Results are reported as mean ± standard deviation unless otherwise noted. Results in all figures are presented as mean ± standard error, with all observations first averaged within, and then across subjects. For all statistical tests, the critical significance level is defined as α = 0.05. All reported degrees of freedom and P-values are from the final statistical model for each measure. Final statistical models include AGE as the primary variable of interest, all significant main effects, and all significant interactions, but exclude nonsignificant interactions. Note that because significant interactions vary between measures, degrees of freedom are not uniform.
RESULTS
Baseline
During the baseline condition, mixed-model analysis revealed no significant main effect of TIME AWAKE or AGE on the ADD test or on any PVT reaction time measure. There was a significant main effect of TIME AWAKE on subjective sleepiness (KSS) during baseline (F 4, 645 = 12.88, P < 0.0001), with subjects feeling sleepier the longer they were awake. There was also a significant main effect of AGE on subjective sleepiness (KSS) during baseline (F (1, 645 = 4.86, P = 0.0278), with older subjects reporting that they were significantly less sleepy than younger subjects. Because baseline data were collected while subjects were under normally entrained conditions, an effect of CIRCADIAN PHASE was not tested on baseline observations. Baseline group means for all measures are provided in Table 1.
Table 1.
KSS: subjective sleepiness | ADD: # of correct calculations | PVT: mean RT (msec) | PVT: fastest 10% RTs (msec) | PVT: # of lapses (RTs > 500 msec) | |
---|---|---|---|---|---|
Age Group | |||||
Younger subjects | 3.43 ± 0.07 | 41.19 ± 0.93 | 288.80 ± 4.33 | 217.26 ± 2.67 | 2.67 ± 0.29 |
Older subjects | 2.59 ± 0.07 | 44.94 ± 0.96 | 296.59 ± 4.80 | 217.17 ± 2.94 | 2.65 ± 0.38 |
Group mean ± standard error are presented, with data first averaged within, and then across subjects in each age group. For subjective sleepiness (KSS), higher values indicate greater self-assessed sleepiness.
Forced desynchrony
Subjective sleepiness
Mixed-model analysis revealed a significant main effect of TIME AWAKE on subjective sleepiness (F 4, 6061 = 73.09, P < 0.0001), with subjects reporting increased sleepiness the longer they were awake. There was a significant main effect of CIRCADIAN PHASE on subjective sleepiness (F 5, 6061 = 164.43, P < 0.0001), with the greatest levels of sleepiness reported near the time of the core body temperature minimum. There was also a significant main effect of FD CYCLE on subjective sleepiness (F 2, 6061 = 3.33, P = 0.0357), with subjects feeling more sleepy in each successive FD cycle as the study progressed. There was an overall main effect of AGE on subjective sleepiness (F 1, 6061 = 4.35, P = 0.0372), with older subjects reporting themselves to be less sleepy than younger subjects.

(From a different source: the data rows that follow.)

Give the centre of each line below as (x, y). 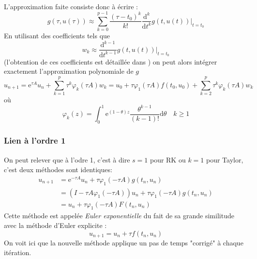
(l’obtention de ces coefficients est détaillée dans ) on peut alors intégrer (111, 61)
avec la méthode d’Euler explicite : (55, 225)
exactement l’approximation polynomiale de (69, 71)
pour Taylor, (225, 160)
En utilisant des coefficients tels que (57, 36)
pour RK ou (168, 160)
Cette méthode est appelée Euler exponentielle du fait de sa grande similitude (119, 216)
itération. (18, 252)
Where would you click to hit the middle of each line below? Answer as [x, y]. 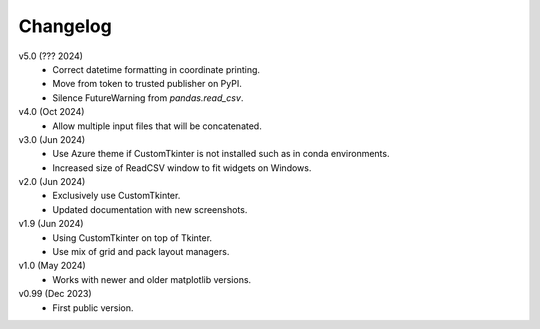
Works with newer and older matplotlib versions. [152, 279]
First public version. [93, 307]
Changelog [65, 26]
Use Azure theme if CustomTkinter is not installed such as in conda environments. [221, 154]
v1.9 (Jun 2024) [51, 224]
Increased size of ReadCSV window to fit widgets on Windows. [182, 167]
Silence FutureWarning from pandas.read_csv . [148, 97]
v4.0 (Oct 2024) [51, 112]
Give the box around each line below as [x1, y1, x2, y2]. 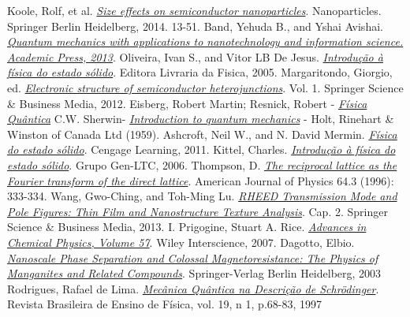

There was a significant interaction of TIME AWAKE and AGE on subjective sleepiness (F 4, 6061 = 17.38, P < 0.0001). Older subjects began the wake episode significantly less sleepy than younger subjects, but as the wake episode continued the increase in sleepiness of younger subjects was less pronounced than that of older subjects. Post hoc tests revealed that there were significant age differences in the 2-h (F 1, 6061 = 11.07, P = 0.0009), 4-h (F (1, 6061 = 8.33, P = 0.0039), and 6-h (F 1, 6061 = 6.44, P = 0.0112) TIME AWAKE bins, with older subjects feeling significantly less sleepy than younger subjects in each of these bins; but no significant AGE difference in the 8-h or 10-h TIME AWAKE bins (Figure 2, panel A).
There was also a significant CIRCADIAN PHASE and AGE interaction on subjective sleepiness (F 5, 6061 = 3.26, P = 0.0061). Post hoc tests revealed that these significant age differences were in the 0° (F 1, 6061 = 7.39, P = 0.0066), 120° (F 1, 6061 = 6.01, P = 0.0143), and 300° (F 1, 6061 = 4.93, P = 0.0264) CIRCADIAN PHASE bins, with older subjects feeling significantly less sleepy than younger subjects at these circadian phases (see Figure 3, panel A).
There was also a significant FD CYCLE and AGE interaction on subjective sleepiness (F 2, 6061 = 3.51, P = 0.0299) with older subjects reporting less sleepiness than younger subjects (see Figure 4, panel A). Post hoc tests revealed that there were significant age differences during the first (F 1, 6061 = 5.36, P = 0.0206) and the third (F 1, 6061 = 5.11, P = 0.0239) cycle of forced desynchrony, with older subjects feeling significantly less sleepy than younger subjects.
Neurobehavioral performance – cognitive throughput
There was a significant main effect of TIME AWAKE on performance on the calculation (ADD) test (F 4, 1689 = 24.08, P < 0.0001), with subjects completing fewer calculations the longer they were awake. CIRCADIAN PHASE was also a significant main effect on the number of correct calculations completed (F 5, 1689 = 17.96, P < 0.0001), with the fewest correct calculations completed around the phase of the core body temperature minimum. FD CYCLE was a main effect on performance on the ADD test (F 2, 1689 = 213.15, P < 0.0001), with the number of completed correct calculations increasing with each successive FD cycle. There was no significant main effect of AGE on the ADD test. However, there was a significant 2-way interaction between CIRCADIAN PHASE and AGE on ADD test performance (F 5, 1689 = 2.44, P = 0.0328). Older subjects reached the nadir of their calculation performance around time of the core body temperature minimum (0°), while younger subjects reached their performance nadir in the next (60°) circadian phase bin (Figure 3, panel B). There was also a significant 2-way interaction between FD CYCLE and AGE (F 2, 1689 = 4.83, P = 0.0081). The average number of calculations completed by younger subjects was greater than the older subjects, and the degree of improvement in younger subjects was greater in each FD CYCLE (Figure 4, panel B).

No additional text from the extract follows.